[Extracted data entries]
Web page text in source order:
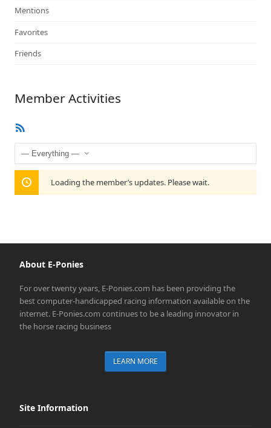
Mentions
Favorites
Friends
Member Activities
Show:
Loading the member’s updates. Please wait.
About E-Ponies
For over twenty years, E-Ponies.com has been providing the
best computer-handicapped racing information available on the
internet. E-Ponies.com continues to be a leading innovator in
the horse racing business
LEARN MORE
Site Information
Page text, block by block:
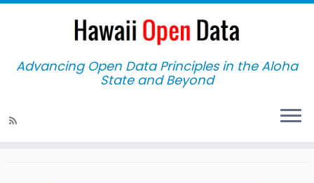
Advancing Open Data Principles in the Aloha
State and Beyond
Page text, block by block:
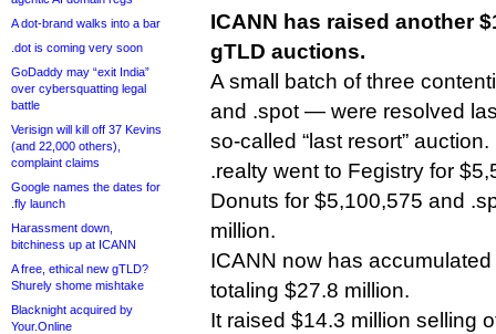
A dot-brand walks into a bar
.dot is coming very soon
GoDaddy may “exit India”
over cybersquatting legal
battle
Verisign will kill off 37 Kevins
(and 22,000 others),
complaint claims
Google names the dates for
.fly launch
Harassment down,
bitchiness up at ICANN
A free, ethical new gTLD?
Shurely shome mishtake
Blacknight acquired by
Your.Online
ICANN has raised another
gTLD auctions.
A small batch of three
and .spot — were resolved
so-called “last resort” auction.
.realty went to Fegistry for
Donuts for $5,100,575 and
million.
ICANN now has
totaling $27.8 million.
It raised $14.3 million selling
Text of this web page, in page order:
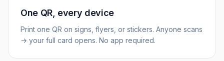
One QR, every device
Print one QR on signs, flyers, or stickers. Anyone scans
→ your full card opens. No app required.
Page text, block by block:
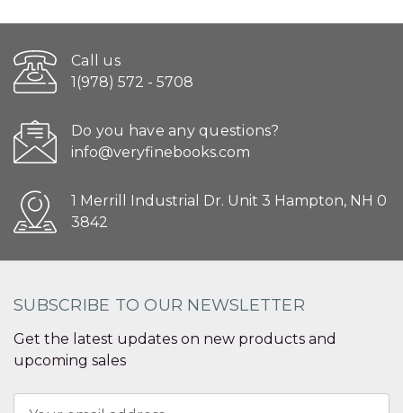
Call us
1(978) 572 - 5708
Do you have any questions?
info@veryfinebooks.com
1 Merrill Industrial Dr. Unit 3 Hampton, NH 0
3842
SUBSCRIBE TO OUR NEWSLETTER
Get the latest updates on new products and
upcoming sales
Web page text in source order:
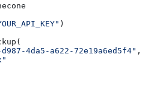
)
4da5-a622-72e19a6ed5f4" ,
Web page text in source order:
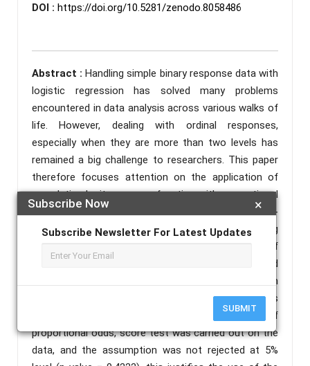
×
Subscribe Now
Subscribe Newsletter For Latest Updates
SUBMIT
DOI : https://doi.org/10.5281/zenodo.8058486
Abstract :Handling simple binary response data with
logistic regression has solved many problems
encountered in data analysis across various walks of
life. However, dealing with ordinal responses,
especially when they are more than two levels has
remained a big challenge to researchers. This paper
therefore focuses attention on the application of
cumulative logit response function with proportional
odds in order to show its robustness over chi-
square, t-tests, percentages and so on, in analyzing
likert scale data which is common among users of
statistics in social sciences, environmental, and
medical sciences. To implement this, 500 random
observations on five socio-demographic variables
were simulated.In order to justify the use of
proportional odds, score test was carried out on the
data, and the assumption was not rejected at 5%
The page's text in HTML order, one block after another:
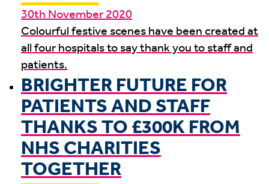
30th November 2020
Colourful festive scenes have been created at
all four hospitals to say thank you to staff and
patients.
BRIGHTER FUTURE FOR
PATIENTS AND STAFF
THANKS TO £300K FROM
NHS CHARITIES
TOGETHER
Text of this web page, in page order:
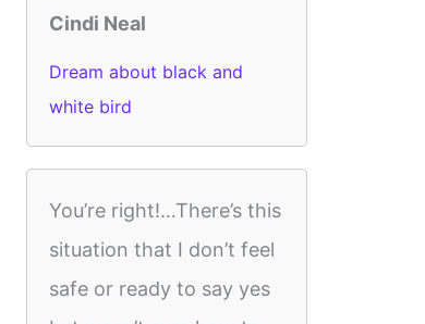
Cindi Neal
Dream about black and
white bird
You’re right!…There’s this
situation that I don’t feel
safe or ready to say yes
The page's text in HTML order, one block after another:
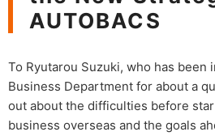
AUTOBACS
To Ryutarou Suzuki, who has been
Business Department for about a
out about the difficulties before
business overseas and the goals
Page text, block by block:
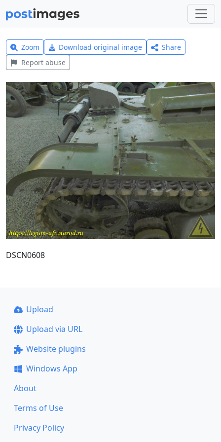
Zoom Download original image
Share
Report abuse
DSCN0608
Upload
Upload via URL
Website plugins
Windows App
About
Terms of Use
Privacy Policy
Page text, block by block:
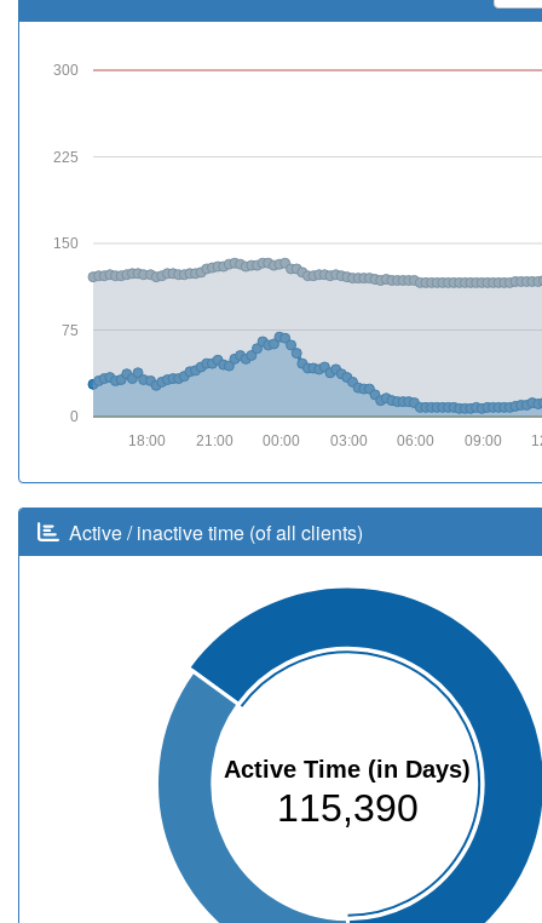
0
75
150
225
300
09:00
06:00
03:00
00:00
21:00
18:00
Active / inactive time (of all clients)
Active Time (in Days)
115,390
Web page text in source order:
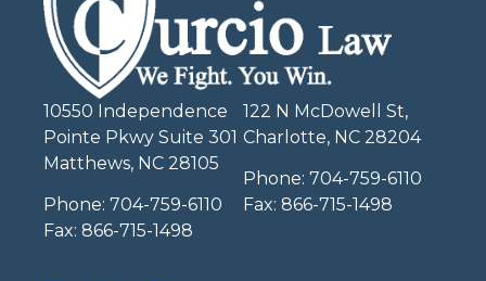
10550 Independence
Pointe Pkwy Suite 301
Matthews, NC 28105
Phone: 704-759-6110
Fax: 866-715-1498
122 N McDowell St,
Charlotte, NC 28204
Phone: 704-759-6110
Fax: 866-715-1498
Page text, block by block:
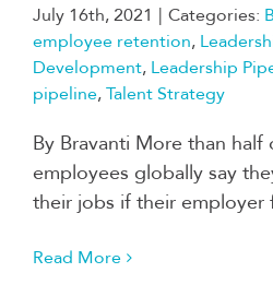
July 16th, 2021 | Categories:
employee retention,
Development, Leadership
pipeline,Talent Strategy
By Bravanti More than half
employees globally say
their jobs if their employer
Read More
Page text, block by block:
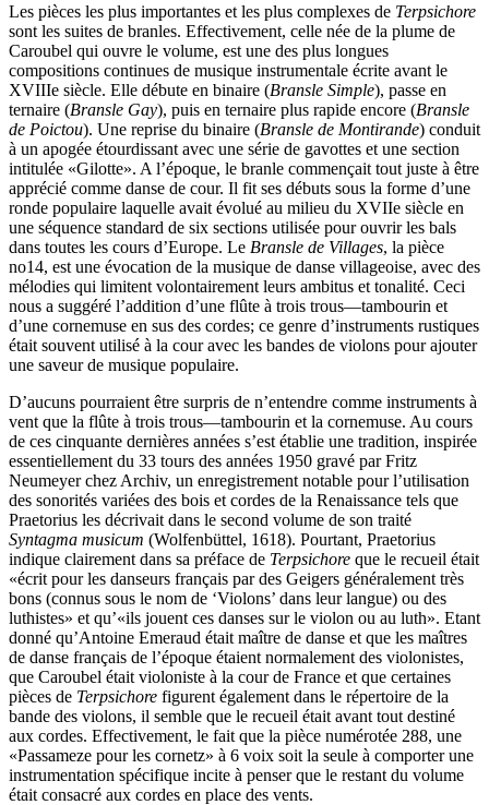
Les pièces les plus importantes et les plus complexes de Terpsichore
sont les suites de branles. Effectivement, celle née de la plume de
Caroubel qui ouvre le volume, est une des plus longues
compositions continues de musique instrumentale écrite avant le
XVIIIe siècle. Elle débute en binaire (Bransle Simple), passe en
ternaire (Bransle Gay), puis en ternaire plus rapide encore (Bransle
de Poictou). Une reprise du binaire (Bransle de Montirande) conduit
à un apogée étourdissant avec une série de gavottes et une section
intitulée «Gilotte». A l’époque, le branle commençait tout juste à être
apprécié comme danse de cour. Il fit ses débuts sous la forme d’une
ronde populaire laquelle avait évolué au milieu du XVIIe siècle en
une séquence standard de six sections utilisée pour ouvrir les bals
dans toutes les cours d’Europe. Le Bransle de Villages, la pièce
no14, est une évocation de la musique de danse villageoise, avec des
mélodies qui limitent volontairement leurs ambitus et tonalité. Ceci
nous a suggéré l’addition d’une flûte à trois trous—tambourin et
d’une cornemuse en sus des cordes; ce genre d’instruments rustiques
était souvent utilisé à la cour avec les bandes de violons pour ajouter
une saveur de musique populaire.
D’aucuns pourraient être surpris de n’entendre comme instruments à
vent que la flûte à trois trous—tambourin et la cornemuse. Au cours
de ces cinquante dernières années s’est établie une tradition, inspirée
essentiellement du 33 tours des années 1950 gravé par Fritz
Neumeyer chez Archiv, un enregistrement notable pour l’utilisation
des sonorités variées des bois et cordes de la Renaissance tels que
Praetorius les décrivait dans le second volume de son traité
Syntagma musicum (Wolfenbüttel, 1618). Pourtant, Praetorius
indique clairement dans sa préface de Terpsichore que le recueil était
«écrit pour les danseurs français par des Geigers généralement très
bons (connus sous le nom de ‘Violons’ dans leur langue) ou des
luthistes» et qu’«ils jouent ces danses sur le violon ou au luth». Etant
donné qu’Antoine Emeraud était maître de danse et que les maîtres
de danse français de l’époque étaient normalement des violonistes,
que Caroubel était violoniste à la cour de France et que certaines
pièces de Terpsichore figurent également dans le répertoire de la
bande des violons, il semble que le recueil était avant tout destiné
aux cordes. Effectivement, le fait que la pièce numérotée 288, une
«Passameze pour les cornetz» à 6 voix soit la seule à comporter une
instrumentation spécifique incite à penser que le restant du volume
était consacré aux cordes en place des vents.
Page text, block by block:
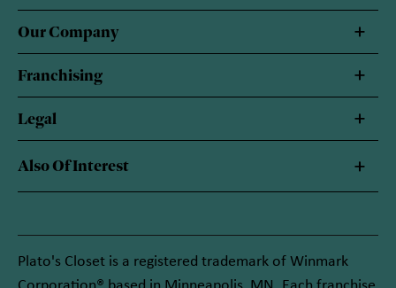
Our Company
Franchising
Legal
Also Of Interest
Plato's Closet is a registered trademark of Winmark
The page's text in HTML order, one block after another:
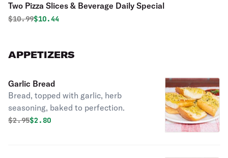
Two Pizza Slices & Beverage Daily Special
Original price was
$10.99Discounted price is
$10.44
APPETIZERS
Garlic Bread
Bread, topped with garlic, herb
seasoning, baked to perfection.
Original price was
$2.95Discounted price is
$2.80
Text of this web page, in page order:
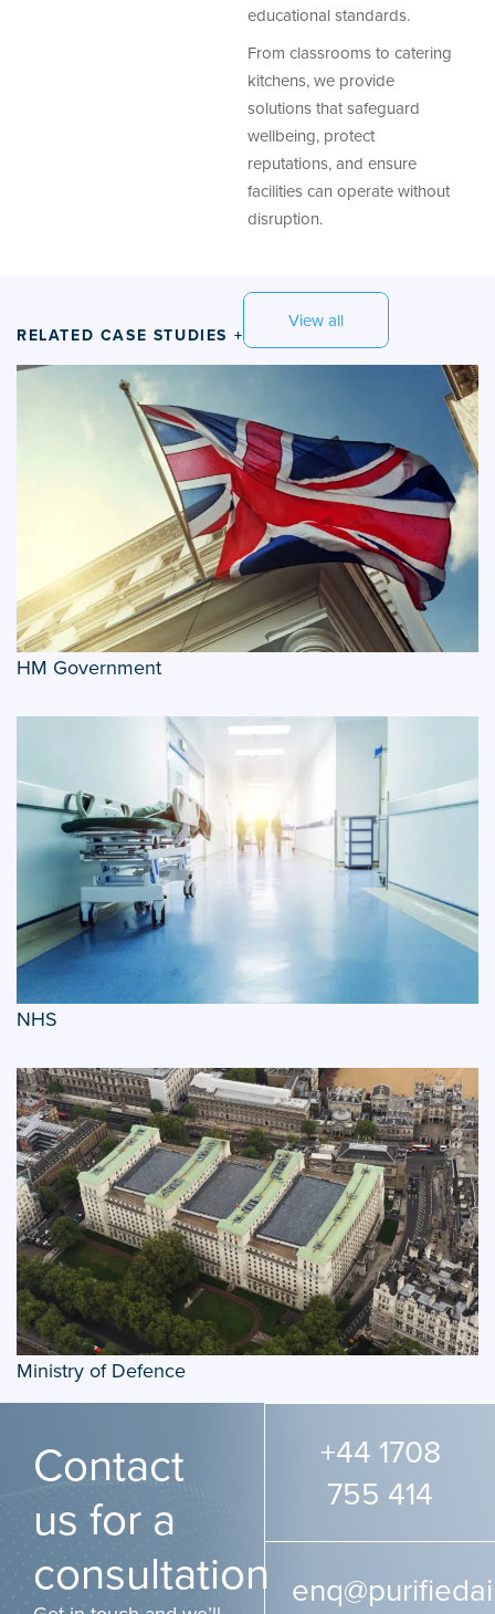
educational standards.
From classrooms to catering
kitchens, we provide
solutions that safeguard
wellbeing, protect
reputations, and ensure
facilities can operate without
disruption.
RELATED CASE STUDIES +
View all
HM Government
NHS
Ministry of Defence
Contact
us for a
consultation
+44 1708
755 414
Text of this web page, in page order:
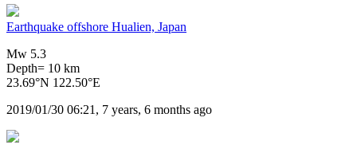
Earthquake offshore Hualien, Japan
Mw 5.3
Depth= 10 km
23.69°N 122.50°E
2019/01/30 06:21, 7 years, 6 months ago
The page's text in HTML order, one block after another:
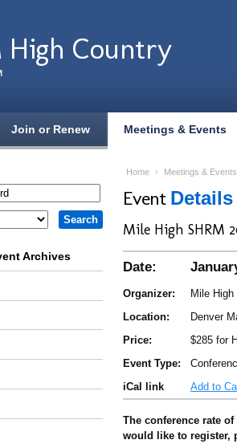
High Country
Join or Renew Meetings & Events
Home › Meetings & Events
Event Details
Mile High SHRM
Date:
Organizer:
Mile High
Location:
Denver
Price:
$285 for
Event Type:
iCal link
Add to
The conference rate
would like to register,
Archives
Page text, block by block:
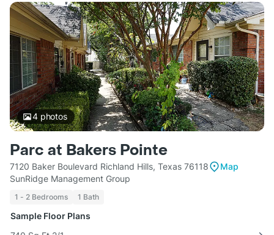
4photos
Parc at Bakers Pointe
7120 Baker Boulevard Richland Hills, Texas 76118
Map
SunRidge Management Group
1 - 2 Bedrooms 1 Bath
Sample Floor Plans
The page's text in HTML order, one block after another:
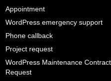
Appointment
WordPress emergency support
Phone callback
Project request
WordPress Maintenance Contract
Request
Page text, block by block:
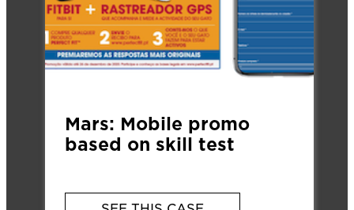
Mars: Mobile promo
based on skill test
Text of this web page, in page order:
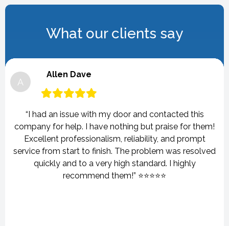
What our clients say
A
Allen Dave
“I had an issue with my door and contacted this
company for help. I have nothing but praise for them!
Excellent professionalism, reliability, and prompt
service from start to finish. The problem was resolved
quickly and to a very high standard. I highly
recommend them!” ⭐⭐⭐⭐⭐

YOUR INSTRUCTIONS =>
When the line with "sont les suites" is reached in the data above, start copying there, and copy each line exactly until the line with "que Caroubel était" has been copied; copy nothing else.

SOLUTION =>
sont les suites de branles. Effectivement, celle née de la plume de
Caroubel qui ouvre le volume, est une des plus longues
compositions continues de musique instrumentale écrite avant le
XVIIIe siècle. Elle débute en binaire (Bransle Simple), passe en
ternaire (Bransle Gay), puis en ternaire plus rapide encore (Bransle
de Poictou). Une reprise du binaire (Bransle de Montirande) conduit
à un apogée étourdissant avec une série de gavottes et une section
intitulée «Gilotte». A l’époque, le branle commençait tout juste à être
apprécié comme danse de cour. Il fit ses débuts sous la forme d’une
ronde populaire laquelle avait évolué au milieu du XVIIe siècle en
une séquence standard de six sections utilisée pour ouvrir les bals
dans toutes les cours d’Europe. Le Bransle de Villages, la pièce
no14, est une évocation de la musique de danse villageoise, avec des
mélodies qui limitent volontairement leurs ambitus et tonalité. Ceci
nous a suggéré l’addition d’une flûte à trois trous—tambourin et
d’une cornemuse en sus des cordes; ce genre d’instruments rustiques
était souvent utilisé à la cour avec les bandes de violons pour ajouter
une saveur de musique populaire.
D’aucuns pourraient être surpris de n’entendre comme instruments à
vent que la flûte à trois trous—tambourin et la cornemuse. Au cours
de ces cinquante dernières années s’est établie une tradition, inspirée
essentiellement du 33 tours des années 1950 gravé par Fritz
Neumeyer chez Archiv, un enregistrement notable pour l’utilisation
des sonorités variées des bois et cordes de la Renaissance tels que
Praetorius les décrivait dans le second volume de son traité
Syntagma musicum (Wolfenbüttel, 1618). Pourtant, Praetorius
indique clairement dans sa préface de Terpsichore que le recueil était
«écrit pour les danseurs français par des Geigers généralement très
bons (connus sous le nom de ‘Violons’ dans leur langue) ou des
luthistes» et qu’«ils jouent ces danses sur le violon ou au luth». Etant
donné qu’Antoine Emeraud était maître de danse et que les maîtres
de danse français de l’époque étaient normalement des violonistes,
que Caroubel était violoniste à la cour de France et que certaines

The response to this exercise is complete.